┌──

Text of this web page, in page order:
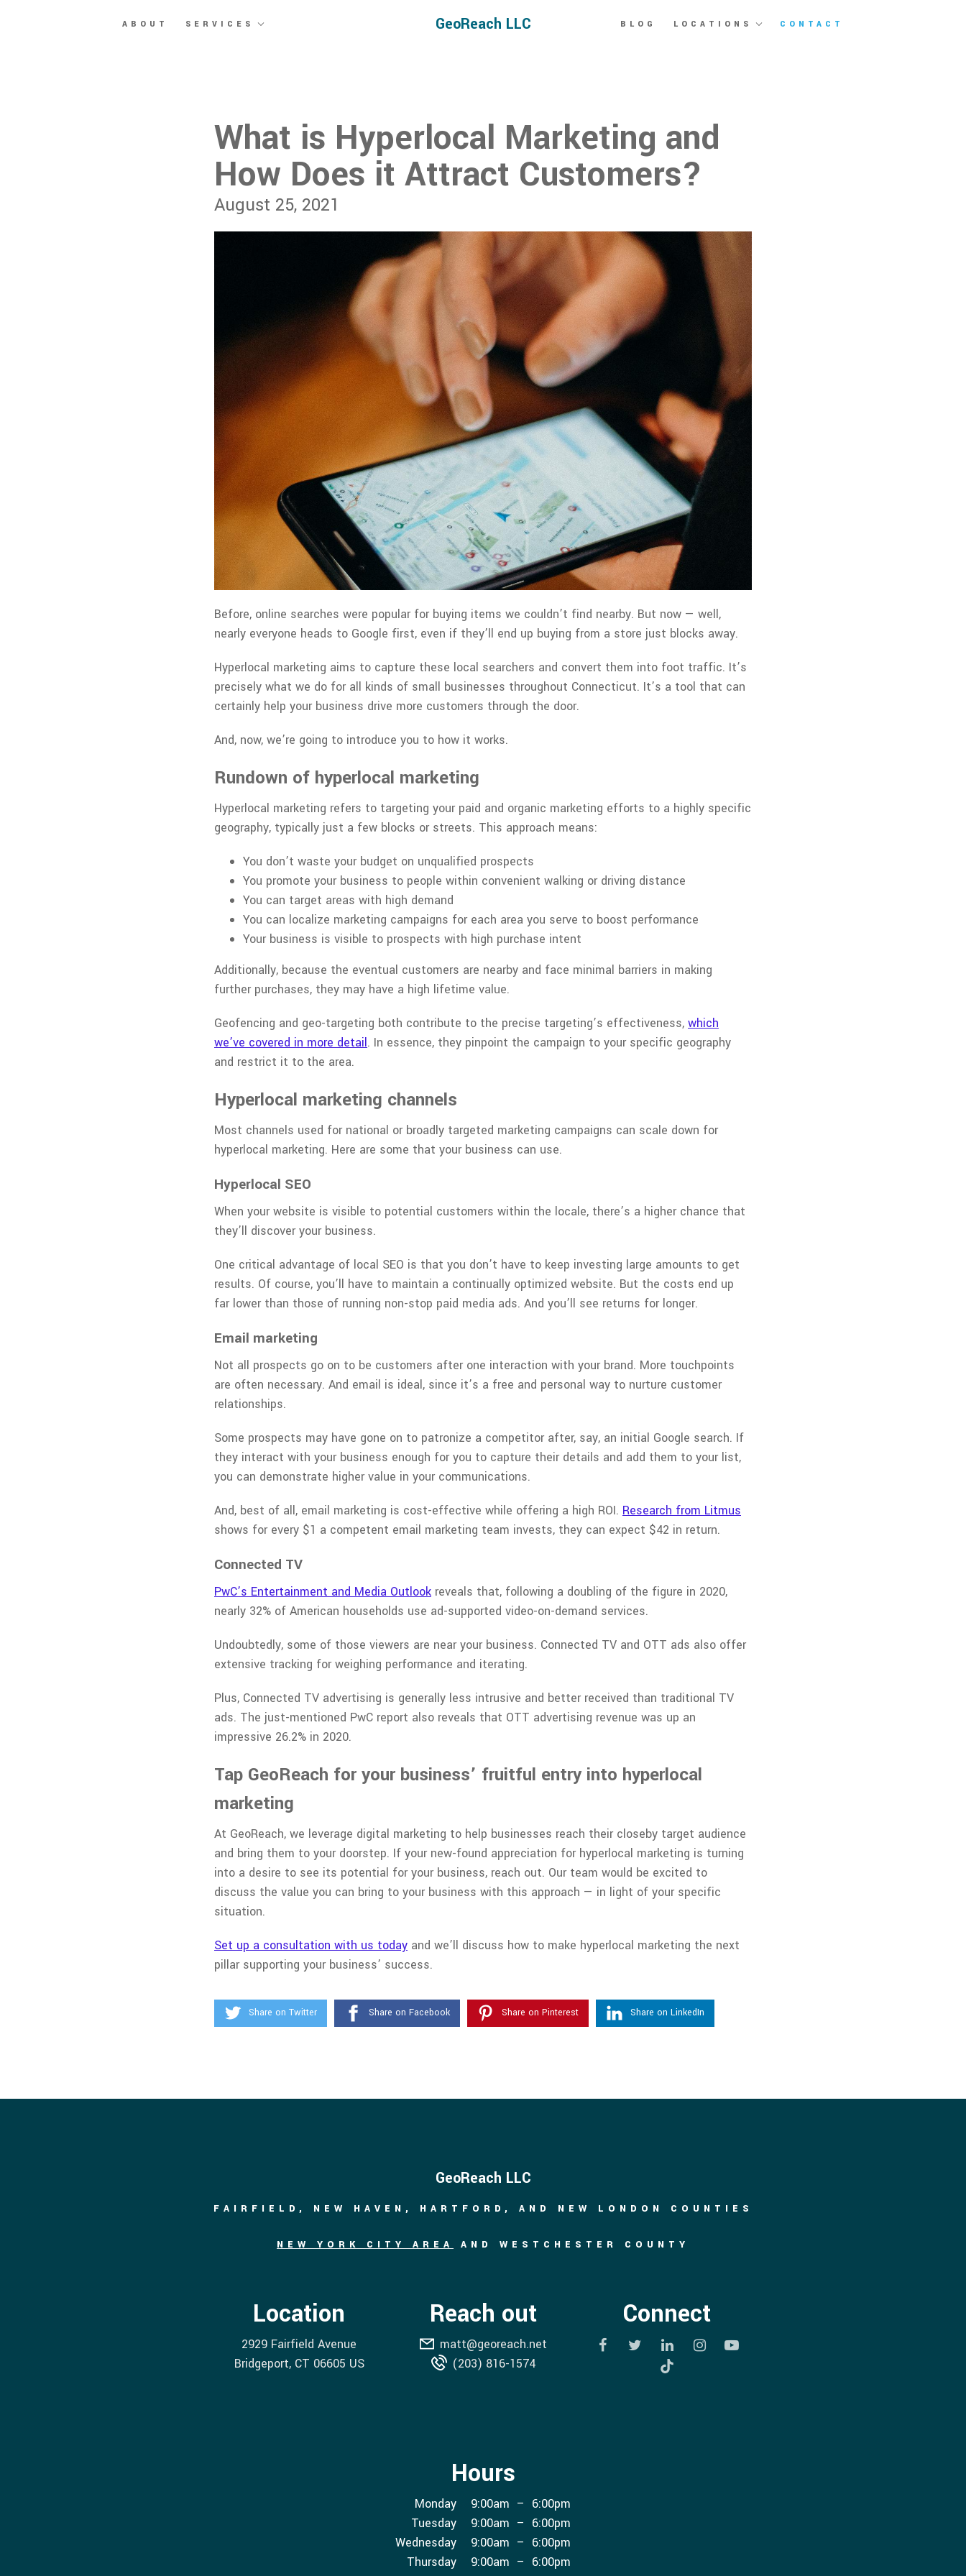
ABOUT SERVICES GeoReach LLC BLOG LOCATIONS CONTACT
What is Hyperlocal Marketing and
How Does it Attract Customers?
August 25, 2021
Before, online searches were popular for buying items we couldn’t find nearby. But now — well,
nearly everyone heads to Google first, even if they’ll end up buying from a store just blocks away.
Hyperlocal marketing aims to capture these local searchers and convert them into foot traffic. It’s
precisely what we do for all kinds of small businesses throughout Connecticut. It’s a tool that can
certainly help your business drive more customers through the door.
And, now, we’re going to introduce you to how it works.
Rundown of hyperlocal marketing
Hyperlocal marketing refers to targeting your paid and organic marketing efforts to a highly specific
geography, typically just a few blocks or streets. This approach means:
You don’t waste your budget on unqualified prospects
You promote your business to people within convenient walking or driving distance
You can target areas with high demand
You can localize marketing campaigns for each area you serve to boost performance
Your business is visible to prospects with high purchase intent
Additionally, because the eventual customers are nearby and face minimal barriers in making
further purchases, they may have a high lifetime value.
Geofencing and geo-targeting both contribute to the precise targeting’s effectiveness, which
we’ve covered in more detail. In essence, they pinpoint the campaign to your specific geography
and restrict it to the area.
Hyperlocal marketing channels
Most channels used for national or broadly targeted marketing campaigns can scale down for
hyperlocal marketing. Here are some that your business can use.
Hyperlocal SEO
When your website is visible to potential customers within the locale, there’s a higher chance that
they’ll discover your business.
One critical advantage of local SEO is that you don’t have to keep investing large amounts to get
results. Of course, you’ll have to maintain a continually optimized website. But the costs end up
far lower than those of running non-stop paid media ads. And you’ll see returns for longer.
Email marketing
Not all prospects go on to be customers after one interaction with your brand. More touchpoints
are often necessary. And email is ideal, since it’s a free and personal way to nurture customer
relationships.
Some prospects may have gone on to patronize a competitor after, say, an initial Google search. If
they interact with your business enough for you to capture their details and add them to your list,
you can demonstrate higher value in your communications.
And, best of all, email marketing is cost-effective while offering a high ROI. Research from Litmus
shows for every $1 a competent email marketing team invests, they can expect $42 in return.
Connected TV
PwC’s Entertainment and Media Outlook reveals that, following a doubling of the figure in 2020,
nearly 32% of American households use ad-supported video-on-demand services.
Undoubtedly, some of those viewers are near your business. Connected TV and OTT ads also offer
extensive tracking for weighing performance and iterating.
Plus, Connected TV advertising is generally less intrusive and better received than traditional TV
ads. The just-mentioned PwC report also reveals that OTT advertising revenue was up an
impressive 26.2% in 2020.
Tap GeoReach for your business’ fruitful entry into hyperlocal
marketing
At GeoReach, we leverage digital marketing to help businesses reach their closeby target audience
and bring them to your doorstep. If your new-found appreciation for hyperlocal marketing is turning
into a desire to see its potential for your business, reach out. Our team would be excited to
discuss the value you can bring to your business with this approach — in light of your specific
situation.
Set up a consultation with us today and we’ll discuss how to make hyperlocal marketing the next
pillar supporting your business’ success.
Share on Twitter Share on Facebook Share on Pinterest Share on LinkedIn
GeoReach LLC
FAIRFIELD, NEW HAVEN, HARTFORD, AND NEW LONDON COUNTIES
NEW YORK CITY AREA AND WESTCHESTER COUNTY
Location
2929 Fairfield Avenue
Bridgeport, CT 06605 US
Reach out
matt@georeach.net
(203) 816-1574
Connect
Hours
Monday 9:00am – 6:00pm
Tuesday 9:00am – 6:00pm
Wednesday 9:00am – 6:00pm
Thursday 9:00am – 6:00pm

└──

Up to and including the line containing "further purchases, they", repeat every line from the start of the data, but none of the pictures.

Text of this web page, in page order:
ABOUT SERVICES GeoReach LLC BLOG LOCATIONS CONTACT
What is Hyperlocal Marketing and
How Does it Attract Customers?
August 25, 2021
Before, online searches were popular for buying items we couldn’t find nearby. But now — well,
nearly everyone heads to Google first, even if they’ll end up buying from a store just blocks away.
Hyperlocal marketing aims to capture these local searchers and convert them into foot traffic. It’s
precisely what we do for all kinds of small businesses throughout Connecticut. It’s a tool that can
certainly help your business drive more customers through the door.
And, now, we’re going to introduce you to how it works.
Rundown of hyperlocal marketing
Hyperlocal marketing refers to targeting your paid and organic marketing efforts to a highly specific
geography, typically just a few blocks or streets. This approach means:
You don’t waste your budget on unqualified prospects
You promote your business to people within convenient walking or driving distance
You can target areas with high demand
You can localize marketing campaigns for each area you serve to boost performance
Your business is visible to prospects with high purchase intent
Additionally, because the eventual customers are nearby and face minimal barriers in making
further purchases, they may have a high lifetime value.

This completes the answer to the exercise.